Task requirements - Retype exactly what appears below from the line containing "below as (x1, y1, x2, y2)." down to the line containing "We now want", keeping both end lines. Do not include pictures.

****

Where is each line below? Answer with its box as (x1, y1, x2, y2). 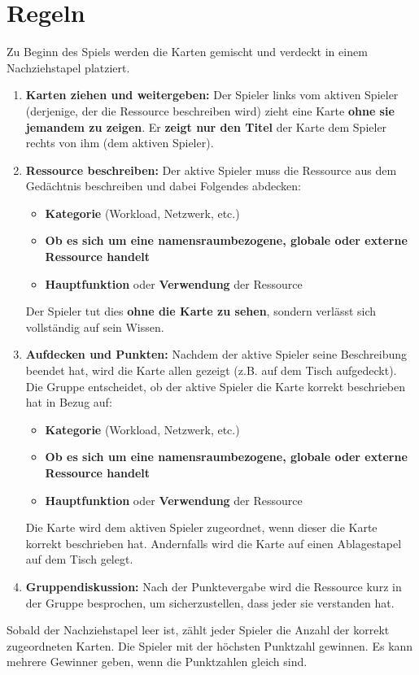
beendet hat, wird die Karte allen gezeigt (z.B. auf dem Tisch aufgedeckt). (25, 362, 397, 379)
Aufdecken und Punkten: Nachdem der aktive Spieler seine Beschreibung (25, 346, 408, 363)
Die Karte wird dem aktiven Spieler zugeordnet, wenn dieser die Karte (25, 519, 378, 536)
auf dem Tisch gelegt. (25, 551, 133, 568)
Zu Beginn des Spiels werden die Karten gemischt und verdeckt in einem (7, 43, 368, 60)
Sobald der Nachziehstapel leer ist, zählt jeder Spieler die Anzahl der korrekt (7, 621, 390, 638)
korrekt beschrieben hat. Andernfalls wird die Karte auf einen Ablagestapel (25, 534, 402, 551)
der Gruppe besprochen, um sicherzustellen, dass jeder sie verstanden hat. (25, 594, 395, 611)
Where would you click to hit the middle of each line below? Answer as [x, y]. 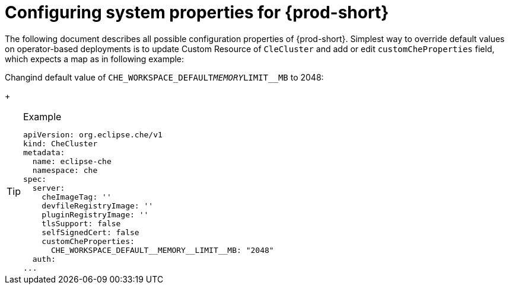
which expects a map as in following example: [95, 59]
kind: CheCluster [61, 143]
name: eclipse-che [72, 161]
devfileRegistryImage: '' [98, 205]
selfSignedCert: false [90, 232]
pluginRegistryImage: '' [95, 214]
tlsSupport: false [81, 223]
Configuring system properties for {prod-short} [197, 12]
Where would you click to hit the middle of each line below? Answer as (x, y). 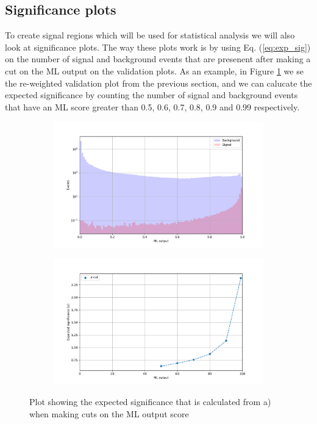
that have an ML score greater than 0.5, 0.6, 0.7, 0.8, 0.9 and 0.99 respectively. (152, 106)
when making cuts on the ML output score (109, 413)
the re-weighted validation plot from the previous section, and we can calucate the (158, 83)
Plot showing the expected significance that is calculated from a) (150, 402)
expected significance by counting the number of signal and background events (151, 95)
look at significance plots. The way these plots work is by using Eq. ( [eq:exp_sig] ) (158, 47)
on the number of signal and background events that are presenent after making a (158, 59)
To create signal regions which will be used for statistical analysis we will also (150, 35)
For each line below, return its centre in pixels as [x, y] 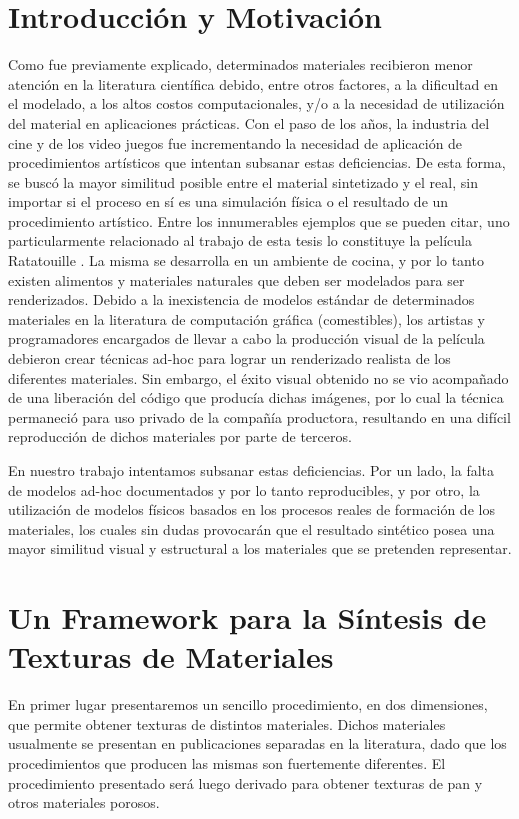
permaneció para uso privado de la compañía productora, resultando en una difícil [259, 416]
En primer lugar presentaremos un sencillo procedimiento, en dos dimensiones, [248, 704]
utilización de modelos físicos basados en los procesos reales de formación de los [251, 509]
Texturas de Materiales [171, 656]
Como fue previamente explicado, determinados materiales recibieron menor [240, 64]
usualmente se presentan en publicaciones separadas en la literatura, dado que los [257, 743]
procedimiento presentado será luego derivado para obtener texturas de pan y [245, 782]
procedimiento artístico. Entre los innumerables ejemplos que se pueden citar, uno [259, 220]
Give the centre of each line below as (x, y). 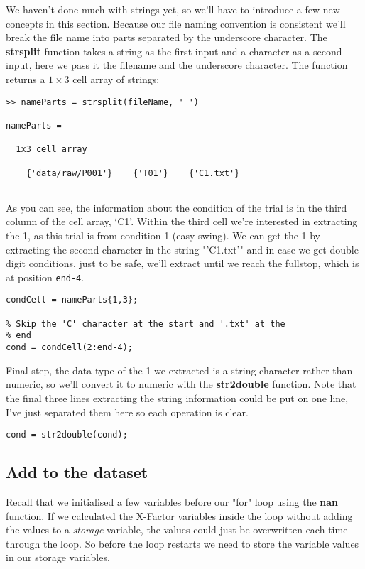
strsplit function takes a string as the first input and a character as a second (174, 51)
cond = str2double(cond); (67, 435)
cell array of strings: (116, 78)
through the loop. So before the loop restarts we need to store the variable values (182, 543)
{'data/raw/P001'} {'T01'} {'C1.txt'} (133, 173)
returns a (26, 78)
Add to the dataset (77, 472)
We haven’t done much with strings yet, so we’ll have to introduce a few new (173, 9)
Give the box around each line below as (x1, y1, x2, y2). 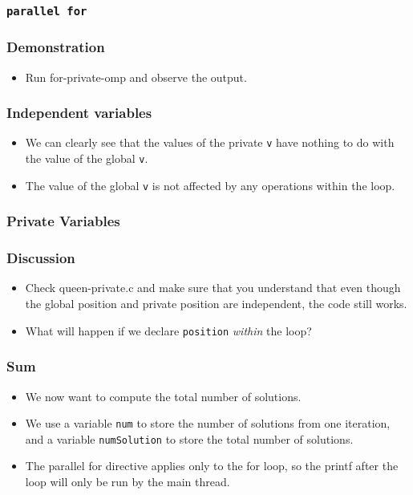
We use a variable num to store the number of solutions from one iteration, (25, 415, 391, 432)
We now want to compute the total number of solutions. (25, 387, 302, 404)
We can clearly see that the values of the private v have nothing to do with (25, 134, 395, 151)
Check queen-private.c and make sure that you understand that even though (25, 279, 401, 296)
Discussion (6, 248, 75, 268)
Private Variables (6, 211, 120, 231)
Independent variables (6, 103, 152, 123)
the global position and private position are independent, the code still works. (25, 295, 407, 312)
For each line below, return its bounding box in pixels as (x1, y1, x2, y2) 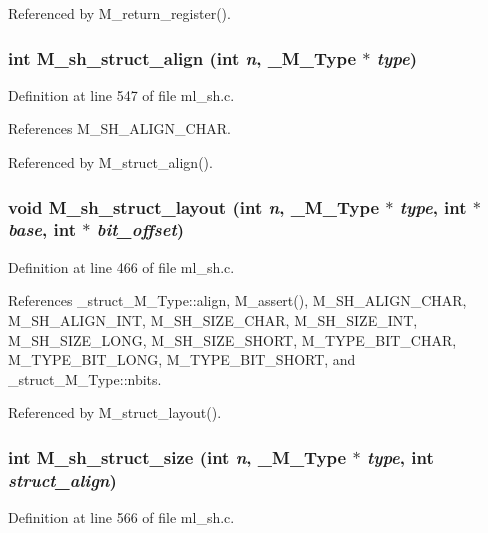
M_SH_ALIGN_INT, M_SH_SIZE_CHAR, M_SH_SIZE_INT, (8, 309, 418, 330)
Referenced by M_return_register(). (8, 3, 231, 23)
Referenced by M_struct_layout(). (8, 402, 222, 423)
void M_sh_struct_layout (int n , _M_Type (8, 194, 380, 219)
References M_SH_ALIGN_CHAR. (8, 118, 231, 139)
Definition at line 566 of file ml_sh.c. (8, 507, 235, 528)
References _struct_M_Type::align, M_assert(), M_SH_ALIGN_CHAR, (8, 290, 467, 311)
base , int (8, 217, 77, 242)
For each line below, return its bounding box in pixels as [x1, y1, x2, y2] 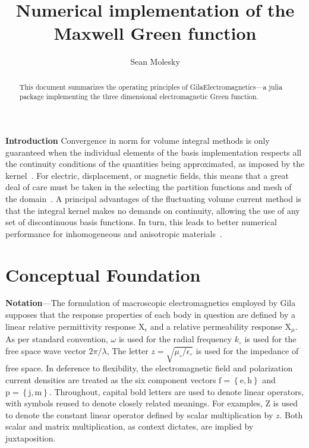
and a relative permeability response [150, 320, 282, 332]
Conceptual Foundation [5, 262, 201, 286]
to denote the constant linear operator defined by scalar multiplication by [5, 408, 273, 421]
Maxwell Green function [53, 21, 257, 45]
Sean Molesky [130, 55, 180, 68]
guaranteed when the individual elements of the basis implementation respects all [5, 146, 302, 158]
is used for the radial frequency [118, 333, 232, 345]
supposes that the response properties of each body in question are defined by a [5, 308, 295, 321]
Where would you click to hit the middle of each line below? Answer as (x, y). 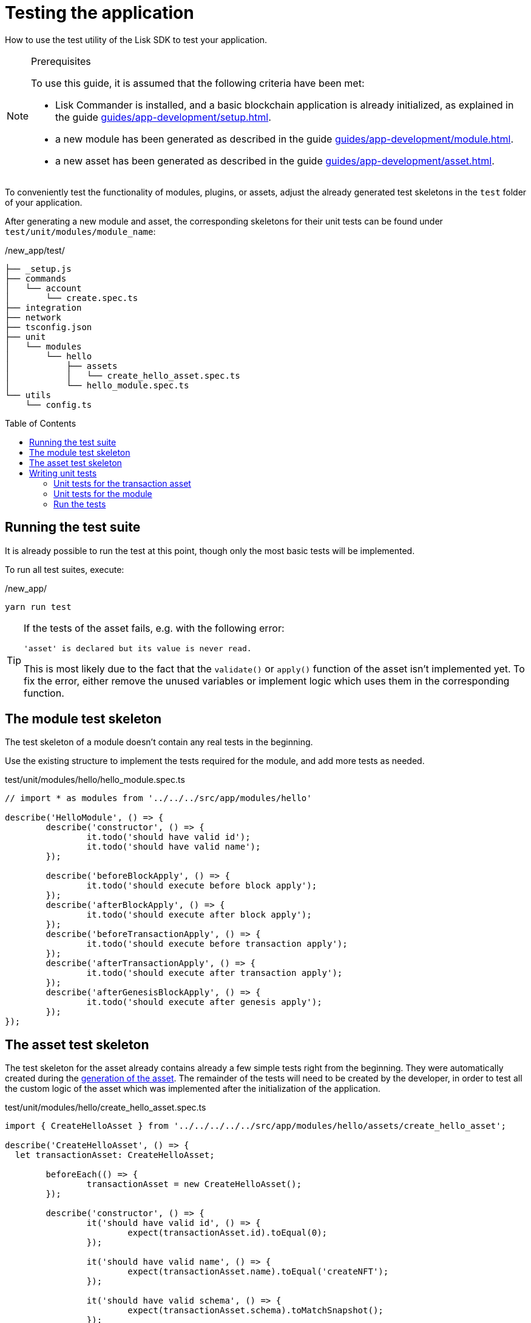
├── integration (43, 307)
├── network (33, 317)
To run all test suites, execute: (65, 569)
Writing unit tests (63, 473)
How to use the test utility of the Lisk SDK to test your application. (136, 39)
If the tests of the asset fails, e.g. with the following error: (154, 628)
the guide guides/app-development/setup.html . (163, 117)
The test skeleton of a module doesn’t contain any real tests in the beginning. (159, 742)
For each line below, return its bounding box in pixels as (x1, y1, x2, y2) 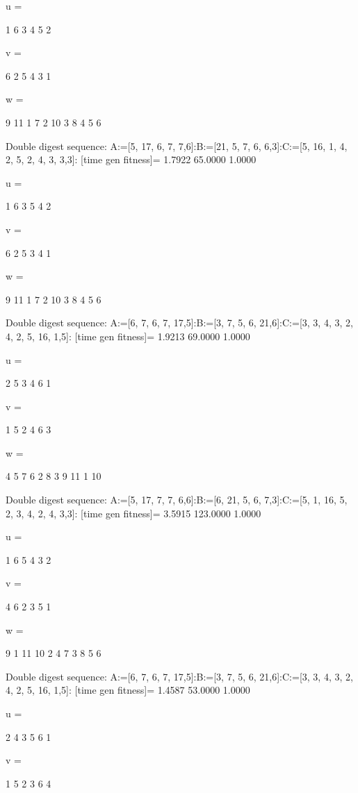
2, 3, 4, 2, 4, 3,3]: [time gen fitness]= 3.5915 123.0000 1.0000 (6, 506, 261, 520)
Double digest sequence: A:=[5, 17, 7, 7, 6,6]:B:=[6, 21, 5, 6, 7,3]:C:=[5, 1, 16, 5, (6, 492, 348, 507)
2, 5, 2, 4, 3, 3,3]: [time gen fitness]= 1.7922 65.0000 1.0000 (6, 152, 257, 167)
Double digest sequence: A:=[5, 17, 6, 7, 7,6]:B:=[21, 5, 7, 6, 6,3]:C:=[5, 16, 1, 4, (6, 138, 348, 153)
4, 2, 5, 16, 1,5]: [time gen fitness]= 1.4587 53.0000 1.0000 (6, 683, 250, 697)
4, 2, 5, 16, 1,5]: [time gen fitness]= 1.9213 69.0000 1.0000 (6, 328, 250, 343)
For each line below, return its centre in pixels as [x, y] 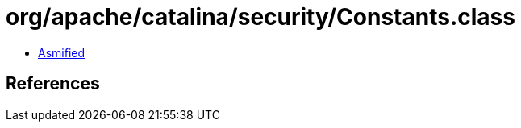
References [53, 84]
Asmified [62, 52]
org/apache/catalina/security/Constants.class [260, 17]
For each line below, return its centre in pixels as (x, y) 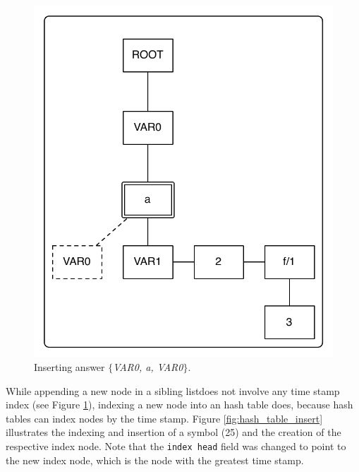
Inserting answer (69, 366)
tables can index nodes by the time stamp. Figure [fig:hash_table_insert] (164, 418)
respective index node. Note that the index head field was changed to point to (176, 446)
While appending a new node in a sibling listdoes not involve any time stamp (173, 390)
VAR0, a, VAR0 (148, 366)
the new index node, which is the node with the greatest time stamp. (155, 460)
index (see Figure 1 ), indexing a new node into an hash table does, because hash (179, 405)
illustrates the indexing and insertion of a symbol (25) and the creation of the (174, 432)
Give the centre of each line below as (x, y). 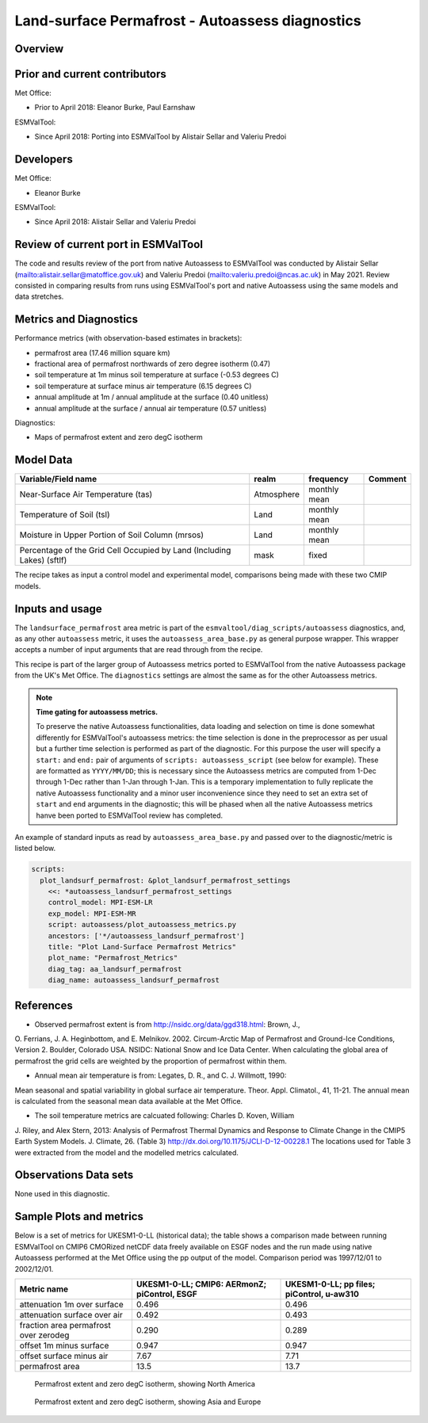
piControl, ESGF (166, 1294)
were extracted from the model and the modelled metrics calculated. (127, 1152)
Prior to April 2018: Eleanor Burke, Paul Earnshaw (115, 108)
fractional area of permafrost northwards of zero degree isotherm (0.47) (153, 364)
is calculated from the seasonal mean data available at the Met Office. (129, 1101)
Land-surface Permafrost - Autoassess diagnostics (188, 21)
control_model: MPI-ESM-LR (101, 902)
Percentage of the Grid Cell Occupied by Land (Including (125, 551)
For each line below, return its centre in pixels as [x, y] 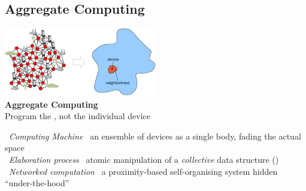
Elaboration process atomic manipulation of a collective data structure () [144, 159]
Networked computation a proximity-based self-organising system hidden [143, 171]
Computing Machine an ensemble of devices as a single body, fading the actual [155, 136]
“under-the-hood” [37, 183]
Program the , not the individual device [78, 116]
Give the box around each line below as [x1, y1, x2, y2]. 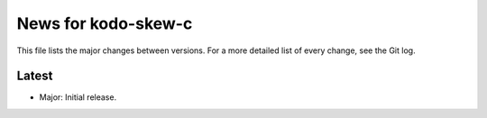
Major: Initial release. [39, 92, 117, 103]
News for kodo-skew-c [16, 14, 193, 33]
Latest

****

Completed task -
Give the box around each line below as (x1, y1, x2, y2). 
We use a variable num to store the number of solutions from one iteration, (25, 415, 391, 432)
We now want to compute the total number of solutions. (25, 387, 302, 404)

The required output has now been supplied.